SOURCE DATA.
===============

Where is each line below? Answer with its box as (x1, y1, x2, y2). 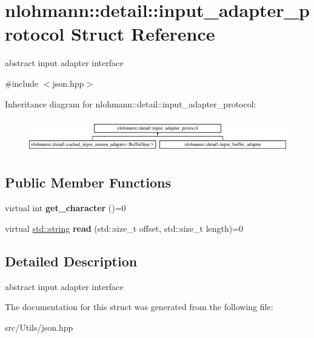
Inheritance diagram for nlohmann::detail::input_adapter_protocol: (5, 97, 256, 110)
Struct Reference (70, 21, 215, 46)
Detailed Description (5, 251, 138, 270)
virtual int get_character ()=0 (5, 201, 126, 214)
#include (5, 76, 39, 89)
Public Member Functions (5, 173, 171, 192)
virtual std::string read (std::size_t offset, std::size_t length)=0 (5, 221, 244, 234)
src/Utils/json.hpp (5, 320, 73, 333)
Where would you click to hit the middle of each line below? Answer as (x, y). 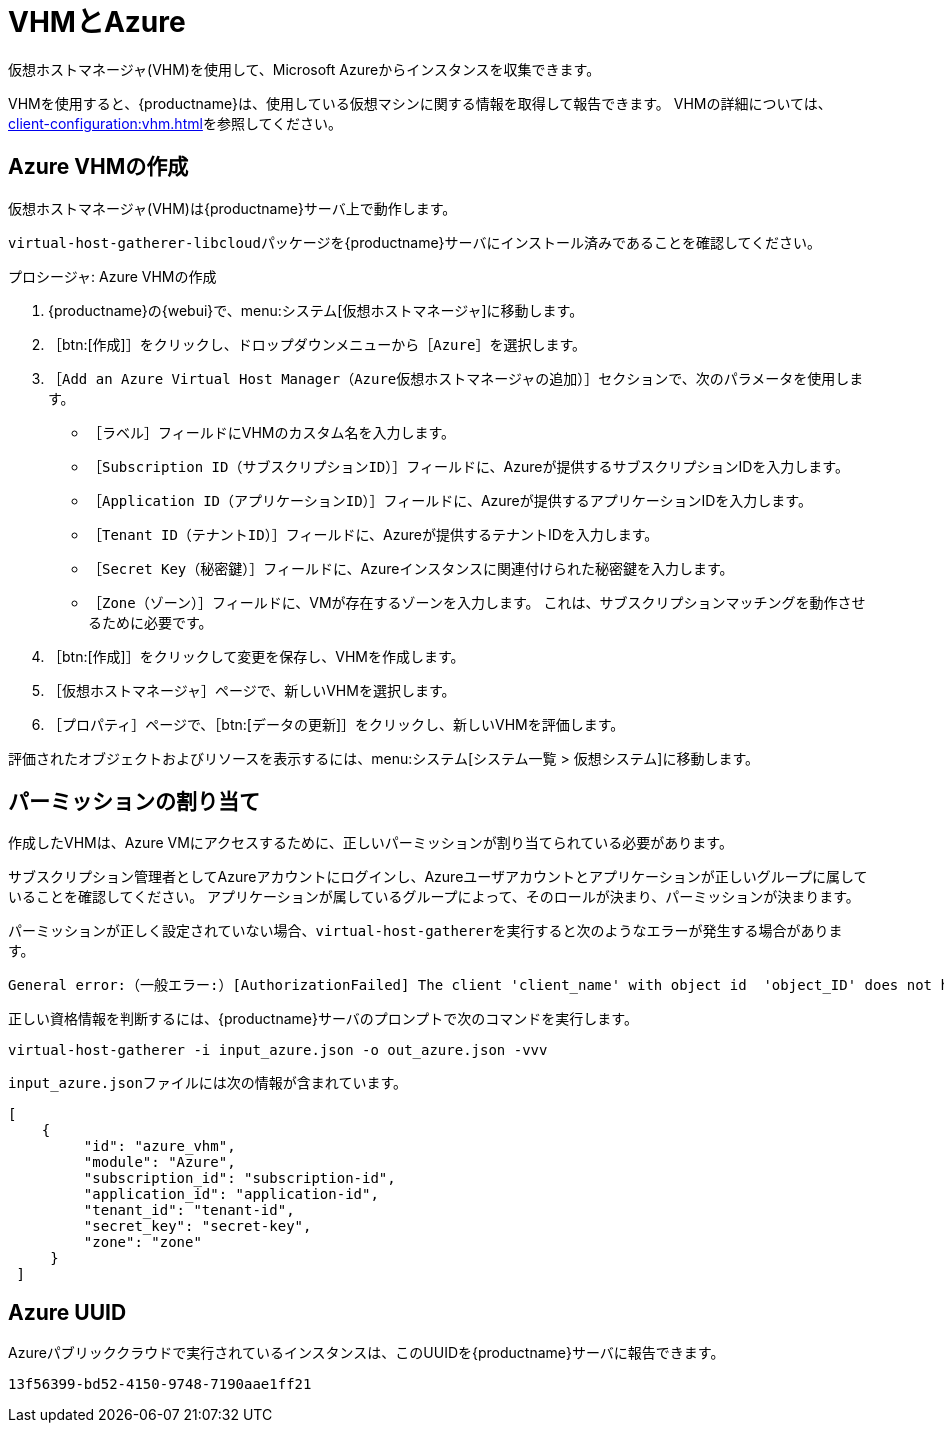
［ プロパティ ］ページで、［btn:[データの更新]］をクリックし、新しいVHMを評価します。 (336, 724)
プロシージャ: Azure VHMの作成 (112, 276)
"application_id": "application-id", (231, 1194)
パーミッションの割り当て (134, 802)
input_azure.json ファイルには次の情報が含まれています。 (208, 1083)
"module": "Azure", (159, 1162)
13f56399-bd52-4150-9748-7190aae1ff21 (160, 1384)
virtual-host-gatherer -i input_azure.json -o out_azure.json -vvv (278, 1050)
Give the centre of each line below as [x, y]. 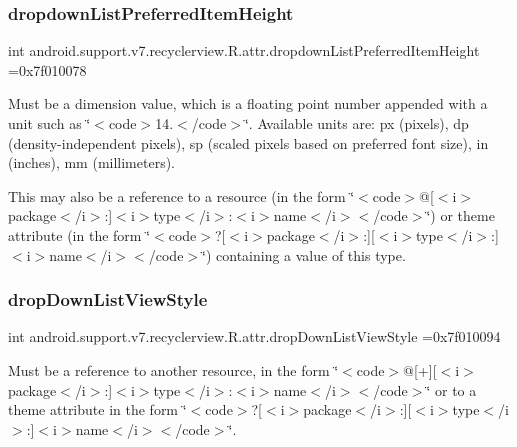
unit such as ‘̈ [49, 123]
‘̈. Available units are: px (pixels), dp [356, 123]
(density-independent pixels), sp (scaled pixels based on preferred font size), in [248, 142]
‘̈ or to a [451, 389]
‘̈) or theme [460, 215]
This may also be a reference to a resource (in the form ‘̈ [181, 195]
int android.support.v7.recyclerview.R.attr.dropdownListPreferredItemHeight [244, 50]
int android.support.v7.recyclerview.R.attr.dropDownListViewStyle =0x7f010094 [254, 336]
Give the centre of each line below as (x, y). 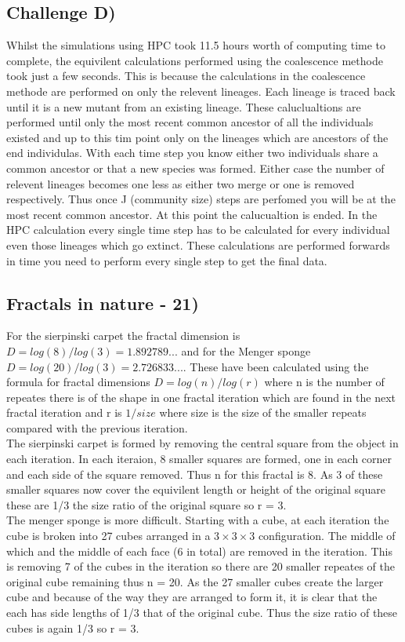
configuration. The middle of (327, 536)
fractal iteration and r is (64, 412)
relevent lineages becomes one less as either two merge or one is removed (181, 183)
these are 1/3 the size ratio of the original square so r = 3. (146, 504)
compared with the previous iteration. (97, 427)
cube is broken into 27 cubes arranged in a (108, 536)
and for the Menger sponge (246, 350)
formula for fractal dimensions (78, 382)
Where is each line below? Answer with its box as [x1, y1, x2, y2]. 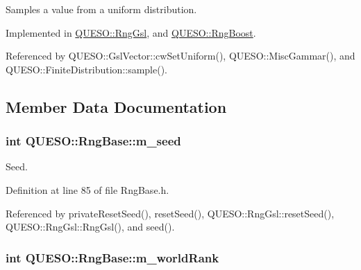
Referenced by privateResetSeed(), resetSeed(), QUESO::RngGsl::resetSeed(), [6, 206, 335, 220]
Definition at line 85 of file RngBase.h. [6, 182, 169, 197]
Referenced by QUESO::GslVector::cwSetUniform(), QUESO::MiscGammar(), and [6, 48, 355, 63]
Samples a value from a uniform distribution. [6, 2, 197, 16]
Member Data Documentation [6, 96, 227, 117]
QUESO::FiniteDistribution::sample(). [6, 62, 168, 76]
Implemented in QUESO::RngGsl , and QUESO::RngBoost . [6, 25, 256, 39]
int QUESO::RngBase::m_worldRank [6, 249, 219, 266]
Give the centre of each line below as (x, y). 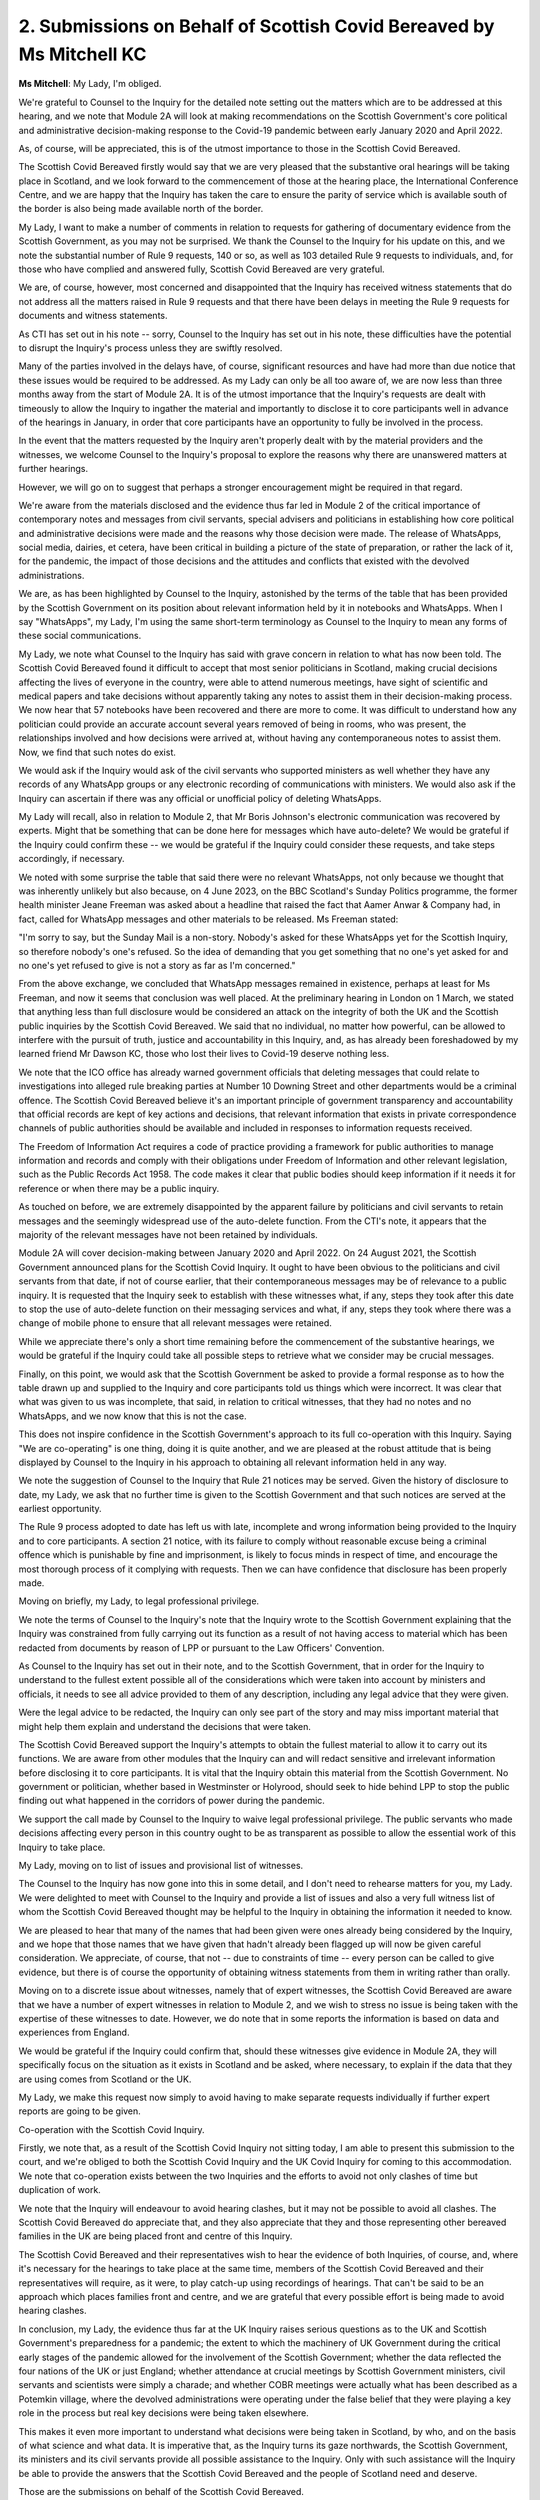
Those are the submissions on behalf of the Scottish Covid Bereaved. (161, 2492)
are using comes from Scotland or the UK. (105, 2079)
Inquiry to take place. (62, 1847)
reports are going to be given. (80, 2111)
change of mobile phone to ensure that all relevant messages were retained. (175, 1323)
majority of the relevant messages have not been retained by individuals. (168, 1235)
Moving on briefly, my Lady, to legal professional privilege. (139, 1601)
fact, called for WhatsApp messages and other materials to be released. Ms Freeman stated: (208, 919)
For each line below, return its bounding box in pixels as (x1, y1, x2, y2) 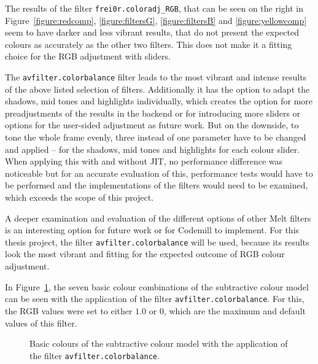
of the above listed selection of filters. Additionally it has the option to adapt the (5, 82, 310, 95)
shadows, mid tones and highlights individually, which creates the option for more (5, 95, 313, 107)
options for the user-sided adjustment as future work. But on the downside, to (5, 118, 299, 131)
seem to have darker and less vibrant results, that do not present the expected (5, 26, 299, 39)
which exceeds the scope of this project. (5, 191, 154, 204)
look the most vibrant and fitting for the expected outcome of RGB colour (5, 247, 285, 260)
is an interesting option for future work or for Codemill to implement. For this (5, 223, 300, 236)
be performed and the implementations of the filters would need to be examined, (5, 179, 308, 192)
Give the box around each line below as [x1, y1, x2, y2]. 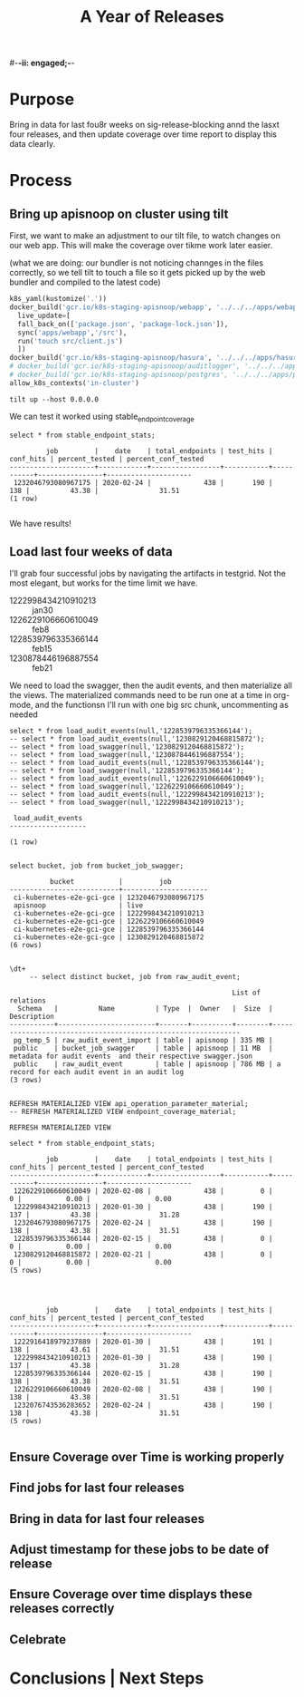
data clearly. [9, 139, 56, 150]
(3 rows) [9, 1076, 43, 1085]
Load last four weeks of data [9, 544, 174, 559]
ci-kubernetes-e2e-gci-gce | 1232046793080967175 [13, 893, 204, 903]
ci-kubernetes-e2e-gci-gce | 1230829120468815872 [13, 933, 204, 942]
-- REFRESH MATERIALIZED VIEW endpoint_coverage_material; [9, 1108, 237, 1117]
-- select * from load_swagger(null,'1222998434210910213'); [9, 798, 245, 808]
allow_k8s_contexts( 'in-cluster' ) [9, 378, 140, 387]
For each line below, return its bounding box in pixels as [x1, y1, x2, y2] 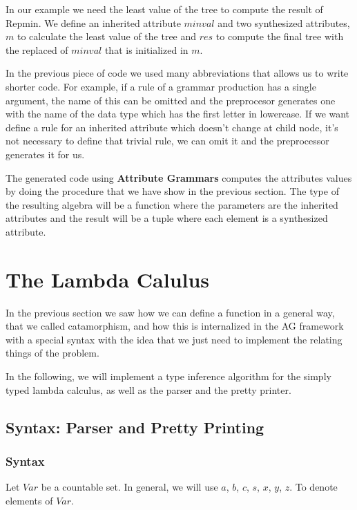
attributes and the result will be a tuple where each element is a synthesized [6, 211, 328, 225]
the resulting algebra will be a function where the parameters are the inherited [6, 197, 338, 211]
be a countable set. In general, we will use [41, 480, 218, 494]
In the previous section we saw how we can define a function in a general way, [6, 305, 335, 319]
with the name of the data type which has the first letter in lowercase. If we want [6, 106, 350, 121]
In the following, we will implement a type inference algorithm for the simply [6, 369, 331, 383]
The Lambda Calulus [6, 265, 210, 293]
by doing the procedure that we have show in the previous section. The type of [6, 184, 339, 198]
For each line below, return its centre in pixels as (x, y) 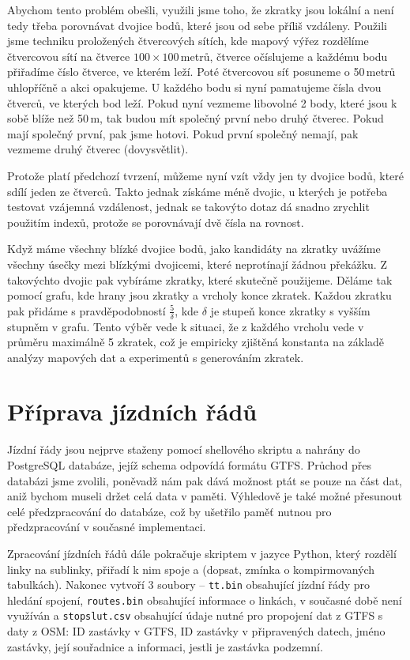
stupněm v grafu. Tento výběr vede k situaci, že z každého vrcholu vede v (186, 326)
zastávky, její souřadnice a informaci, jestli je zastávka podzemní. (165, 646)
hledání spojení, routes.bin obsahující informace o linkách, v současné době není (205, 600)
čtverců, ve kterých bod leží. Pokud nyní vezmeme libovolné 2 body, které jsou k (202, 102)
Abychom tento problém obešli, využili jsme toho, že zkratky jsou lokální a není (201, 9)
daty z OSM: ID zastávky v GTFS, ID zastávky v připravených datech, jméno (196, 631)
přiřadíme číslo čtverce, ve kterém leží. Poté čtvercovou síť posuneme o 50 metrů (201, 72)
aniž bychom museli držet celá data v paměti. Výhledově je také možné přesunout (205, 496)
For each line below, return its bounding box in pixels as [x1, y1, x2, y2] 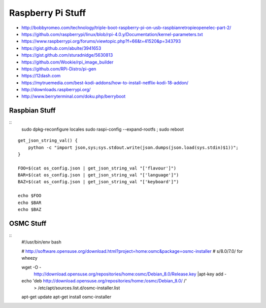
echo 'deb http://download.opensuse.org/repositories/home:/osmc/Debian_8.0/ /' [21, 278, 187, 284]
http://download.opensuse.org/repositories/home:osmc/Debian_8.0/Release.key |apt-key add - [33, 271, 227, 277]
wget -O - [21, 264, 41, 270]
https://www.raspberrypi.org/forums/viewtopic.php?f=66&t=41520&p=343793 [21, 38, 181, 44]
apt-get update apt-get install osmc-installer [21, 294, 112, 300]
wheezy [21, 255, 38, 261]
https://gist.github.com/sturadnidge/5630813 [21, 52, 113, 58]
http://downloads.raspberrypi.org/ [21, 87, 91, 93]
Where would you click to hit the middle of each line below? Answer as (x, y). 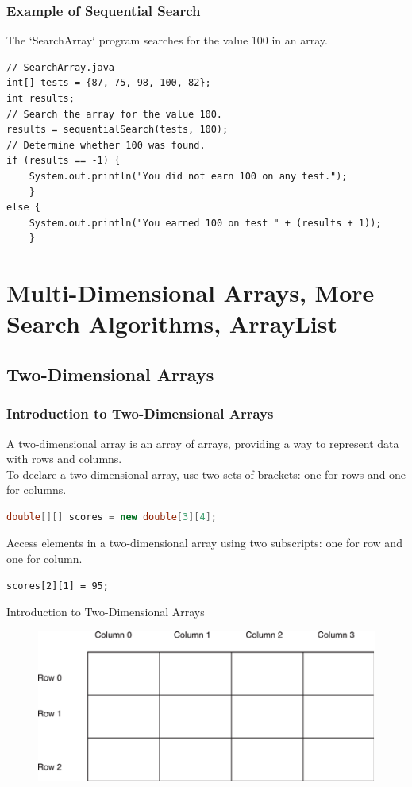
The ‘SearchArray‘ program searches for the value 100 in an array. (167, 40)
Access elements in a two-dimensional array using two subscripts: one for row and (204, 543)
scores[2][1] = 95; (58, 586)
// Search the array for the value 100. (115, 114)
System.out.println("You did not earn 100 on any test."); (188, 176)
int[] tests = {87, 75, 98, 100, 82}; (109, 83)
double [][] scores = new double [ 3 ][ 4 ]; (112, 517)
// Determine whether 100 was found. (106, 145)
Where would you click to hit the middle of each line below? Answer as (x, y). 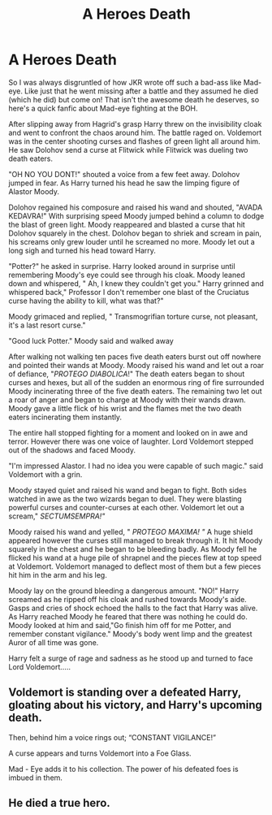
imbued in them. (36, 778)
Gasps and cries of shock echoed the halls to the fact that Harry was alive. (133, 608)
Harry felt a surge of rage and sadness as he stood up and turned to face (131, 658)
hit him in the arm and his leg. (58, 574)
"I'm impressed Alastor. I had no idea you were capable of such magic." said (136, 466)
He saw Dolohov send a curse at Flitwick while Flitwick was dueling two (129, 150)
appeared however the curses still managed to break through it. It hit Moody (136, 540)
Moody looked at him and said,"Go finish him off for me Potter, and (120, 625)
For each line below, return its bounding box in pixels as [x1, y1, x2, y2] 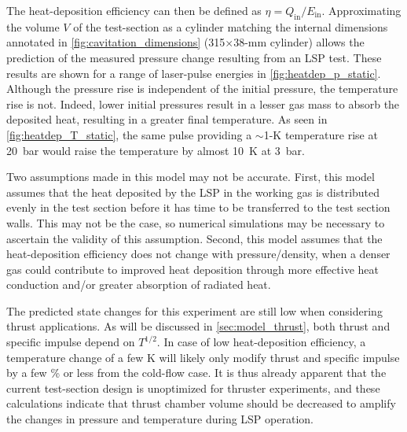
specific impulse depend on [6, 334, 135, 350]
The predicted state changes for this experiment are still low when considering [6, 302, 383, 319]
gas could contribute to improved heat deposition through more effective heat [6, 260, 379, 277]
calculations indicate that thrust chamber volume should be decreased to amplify [6, 395, 396, 412]
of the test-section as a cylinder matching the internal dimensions [73, 18, 388, 35]
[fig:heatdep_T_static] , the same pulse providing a [6, 126, 252, 142]
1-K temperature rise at [263, 126, 378, 142]
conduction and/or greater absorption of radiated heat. [6, 276, 271, 293]
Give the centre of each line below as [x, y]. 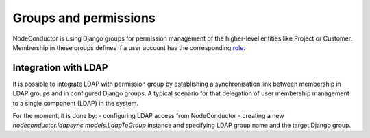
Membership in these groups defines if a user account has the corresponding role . [129, 47]
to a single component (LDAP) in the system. [75, 103]
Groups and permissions [84, 18]
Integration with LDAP [60, 68]
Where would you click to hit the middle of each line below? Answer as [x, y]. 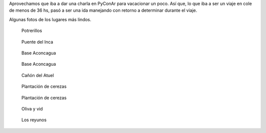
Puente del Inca [37, 42]
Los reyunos [34, 120]
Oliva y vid [32, 108]
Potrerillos [32, 31]
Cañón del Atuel [38, 75]
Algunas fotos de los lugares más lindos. [50, 19]
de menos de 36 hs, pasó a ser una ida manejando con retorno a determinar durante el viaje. [103, 10]
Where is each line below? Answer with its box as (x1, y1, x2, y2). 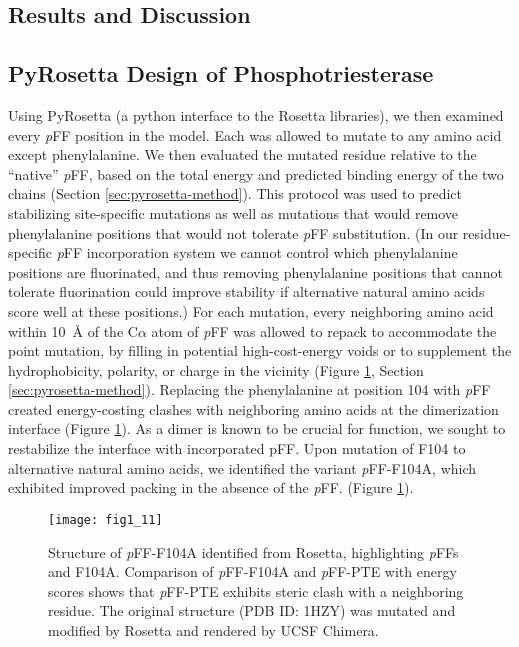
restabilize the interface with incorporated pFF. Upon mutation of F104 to (8, 438, 466, 459)
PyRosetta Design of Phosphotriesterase (8, 58, 434, 89)
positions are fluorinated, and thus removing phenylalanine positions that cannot (8, 261, 503, 282)
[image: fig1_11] (48, 512, 163, 527)
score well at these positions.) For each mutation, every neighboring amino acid (8, 300, 494, 321)
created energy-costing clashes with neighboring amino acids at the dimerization (8, 398, 499, 419)
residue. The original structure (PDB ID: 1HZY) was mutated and (48, 600, 456, 621)
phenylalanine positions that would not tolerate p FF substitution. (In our (8, 222, 459, 243)
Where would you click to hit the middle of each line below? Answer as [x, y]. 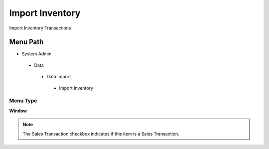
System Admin [37, 54]
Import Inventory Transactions [40, 28]
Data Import [59, 77]
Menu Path [26, 42]
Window [18, 111]
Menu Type [23, 101]
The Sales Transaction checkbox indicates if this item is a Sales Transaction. [101, 134]
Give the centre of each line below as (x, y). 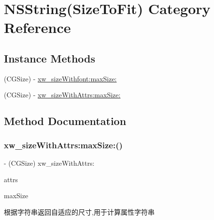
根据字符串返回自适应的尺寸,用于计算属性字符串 (79, 212)
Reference (37, 27)
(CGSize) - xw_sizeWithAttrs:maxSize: (62, 95)
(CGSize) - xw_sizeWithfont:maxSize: (60, 78)
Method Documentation (65, 121)
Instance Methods (50, 58)

===============

DIRECTIONS. Across all the records above, how many lines hold the word "repositories"? Answer with only that number.

OUTPUT OF THE EXERCISE. 2